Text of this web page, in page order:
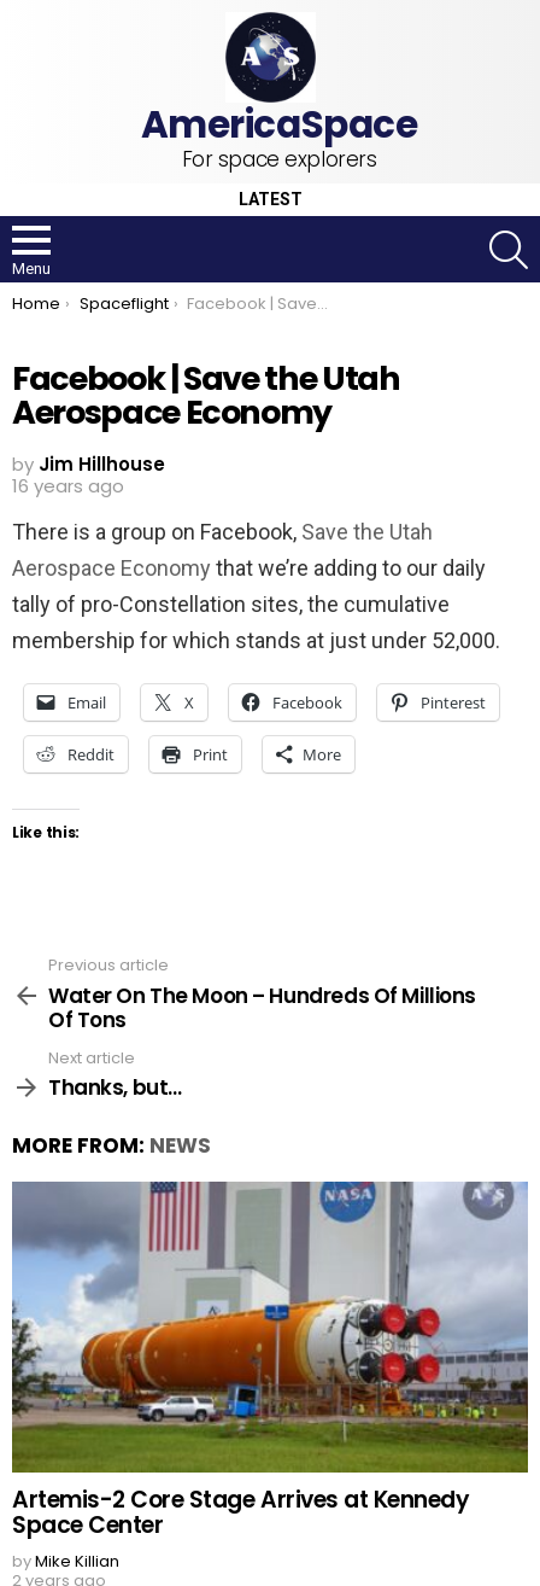
For space explorers
LATEST
Menu
You are here:
Home Spaceflight Facebook | Save the Utah Aerospace Economy
Facebook | Save the Utah
Aerospace Economy
by Jim Hillhouse
16 years ago
There is a group on Facebook, Save the Utah
Aerospace Economy that we’re adding to our daily
tally of pro-Constellation sites, the cumulative
membership for which stands at just under 52,000.
Email X Facebook Pinterest
Reddit Print More
Like this:
more
Previous article
Water On The Moon – Hundreds Of Millions
Of Tons
Next article
Thanks, but…
MORE FROM: NEWS
Artemis-2 Core Stage Arrives at Kennedy
Space Center
byMike Killian
2 years ago

__________

**Exercise objective:** Count the lines above that contain the word "Save", and give only that number.

**Response:** 3